Juvenile
街路樹として植えられている銀杏がすっかり緑から金へかわっていた。何かへの反応が億劫な朝の通勤だがそれだけが少し気になる。同時にカラーリングのせいでちょっとガサガサとした自分の前髪が、朝日によって更に金糸のように、銀杏と同じ色に透き通って視界を遮っている。光源の面白さが勝り、ものぐさな私はそれをそのままにした。

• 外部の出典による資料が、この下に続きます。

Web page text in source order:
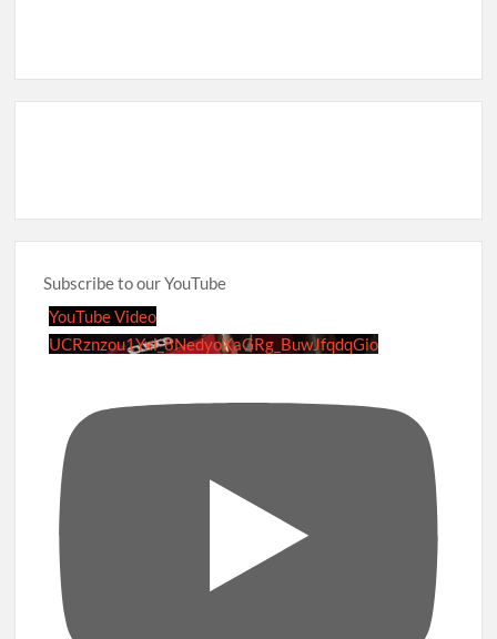
Subscribe to our YouTube
YouTube Video
UCRznzou1Yxi_8NedyoXaGRg_BuwJfqdqGio
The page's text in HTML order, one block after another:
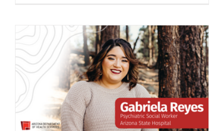
a
safe
care
at
Arizona
State
Hospital
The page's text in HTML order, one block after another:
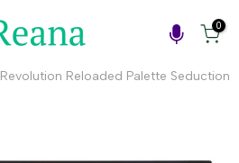
0
Revolution Reloaded Palette Seduction
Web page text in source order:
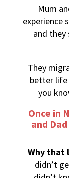
Mum
experience
and
They
better life
you
Once in
and
Why that
didn’t
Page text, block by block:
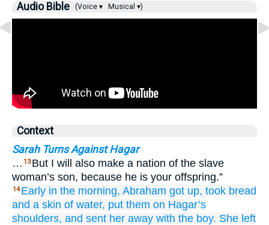
Audio Bible (Voice ▾ Musical ▾)
Context
Sarah Turns Against Hagar
… 13 But I will also make a nation of the slave
woman’s son, because he is your offspring.”
14 Early in the morning, Abraham got up, took bread
and a skin of water, put them on Hagar’s
shoulders, and sent her away with the boy. She left
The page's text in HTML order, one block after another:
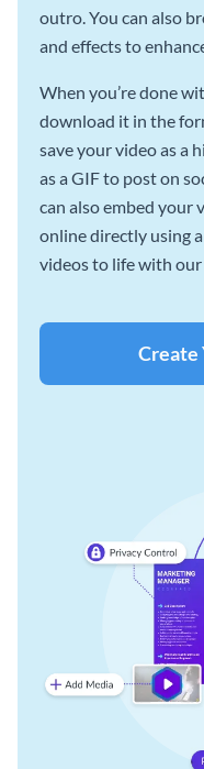
outro. You can also
and effects to
When you’re done
download it in the
save your video as a
as a GIF to post on
can also embed your
online directly using
videos to life with
Create
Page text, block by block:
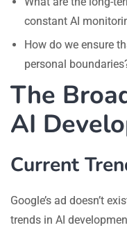
constant AI
How do we ensure
personal
The
AI
Current
Google’s ad doesn’t
trends in AI
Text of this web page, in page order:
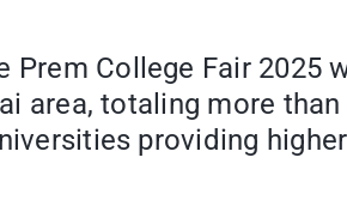
Prem College Fair 2025
totaling more than
providing
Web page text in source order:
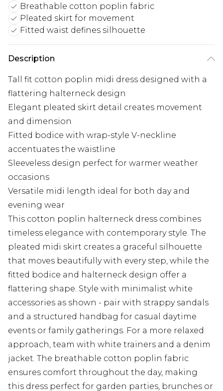
Breathable cotton poplin fabric
Pleated skirt for movement
Fitted waist defines silhouette
Description
Tall fit cotton poplin midi dress designed with a
flattering halterneck design
Elegant pleated skirt detail creates movement
and dimension
Fitted bodice with wrap-style V-neckline
accentuates the waistline
Sleeveless design perfect for warmer weather
occasions
Versatile midi length ideal for both day and
evening wear
This cotton poplin halterneck dress combines
timeless elegance with contemporary style. The
pleated midi skirt creates a graceful silhouette
that moves beautifully with every step, while the
fitted bodice and halterneck design offer a
flattering shape. Style with minimalist white
accessories as shown - pair with strappy sandals
and a structured handbag for casual daytime
events or family gatherings. For a more relaxed
approach, team with white trainers and a denim
jacket. The breathable cotton poplin fabric
ensures comfort throughout the day, making
this dress perfect for garden parties, brunches or
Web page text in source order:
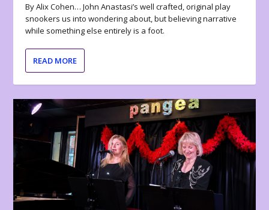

最近、なにかに反応することが億劫になっている。抗うことだったり、同じ話題の新鮮さのないような、無限ループの世間話、糾弾、そういったことへの熱量のポテンシャルが地球のコア層くらいの深度まで落ち込んでいる。「気に入らない」「許せない」それがなんなんだろう。環境があったり声を上げさえ出来たら、自分の我儘が通ってきた人々なのかもしれないが、他人のことや不利益になることはとことん無視をするのにと、その形容し難い心情が湧き上がるのみなので正直に言って「虚無」以外の感想が最近は持てない。そのうえ「手のひらドリル」などの属性持ちであれば(手のひらを人や状況にあわせて容易にひっくり返すの意)さらに意味を持てない。
同じことの繰り返しであるはずである季節の移り変わりに対しては、そういったネガティブな要素はないから内包しているそのもの自体、案外影響をするものなのだろう。厳しくも綺麗でそして接する態度も平等だから、そういった点において自然には不満がない。弱いものは死ぬということも。だから綺麗なのかもしれない。風景にもそういった部分が垣間見えるから好きなのだろうか、そこに立ち続ける木々達も私と比べたらとても強く、それを綺麗だと認識してしまう。
こんな思想も含めて様々なことに薄く興味があるが、興味の近い人と様々な共有を好むし、そうしたい。もう無理はいい、誰の顔色を見ているのだろうか、なんとなくここ半年の間、無意識に隠してきたことを自認できるようになった。いい歳をして稚拙だと思うが仕方がない。恥ずかしいとかどうでもいい。経験しておかねばならない世代に体験する機会がなかったんだろうと考えている。
ともかく、誰のためでもなく、時々このように自分のために書き残しておきたいから綴っておく。今日も巨大な認知の塊で作られた世界の片隅で、自分の認知がつくる世界の展開をそっと続けておこう。
私がみる空は、だれと同じものにみえているのだろうか。